記念講演
「アジアの台頭-世界経済の新たな原動力として-」
- エドワード・ツェン ●スパークアイス社 会長兼CEO
- アジアは、いまや世界の製造センターの役割を果たしている。情報通信に関する様々な指標、例えば、携帯電話利用者数、インターネット利用者数、ブロードバンドネット世帯数などを他の地域と比較しても、アジアは明確に世界をリードしている。
将来的には、世界の貿易はある意味で中間がなくなり、一つのグローバルメガハブ、例えば、現在の空港やテレコムのような世界になると考えられる。いまや世界は急激に変化している。そこで、そうした変化にアジア地域が対応し、今後、世界経済の原動力となるための方策として「e-Asia」構想を提言する。
具体的には、アジア各地域から政府関係者及び経営者のトップを招集し、「e-Asia委員会」を立ち上げ、そこで、定期的にセミナーを開催したり、振興策の検討を行う。
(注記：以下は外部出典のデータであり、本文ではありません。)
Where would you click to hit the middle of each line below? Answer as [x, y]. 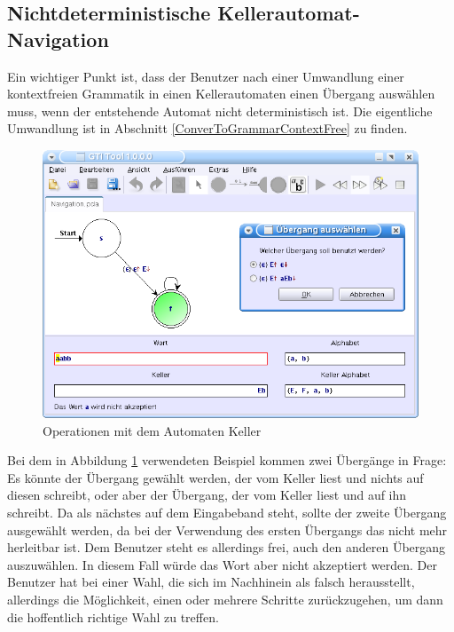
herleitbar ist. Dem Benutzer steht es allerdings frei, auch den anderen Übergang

あわせて、「e-Asia戦略的投資基金」を構築し、アジアの市場において活躍してもらえるような世界の先進ハイテク企業の買収、または、戦略的投資を行っていく。
さらに、アジア自由貿易ゾーンを構築し、技術交流の規模を拡大するとともに技術開発と市場開放を一層促進していく。また、アジアのハイテク企業を対象に優遇関税措置を導入するとともに、グローバルなハイテク競争とは人材獲得競争でもあることから、優秀な人材をアジアで獲得するために個人所得税の優遇措置制度を導入する-などである。
こうした枠組みを構築し、中国の市場と人材、日本の資本と技術、韓国の創造力、インドのソフトウエア開発力、東南アジアの産業力などを結集すれば、アジアは世界の中枢として発展していくだろう。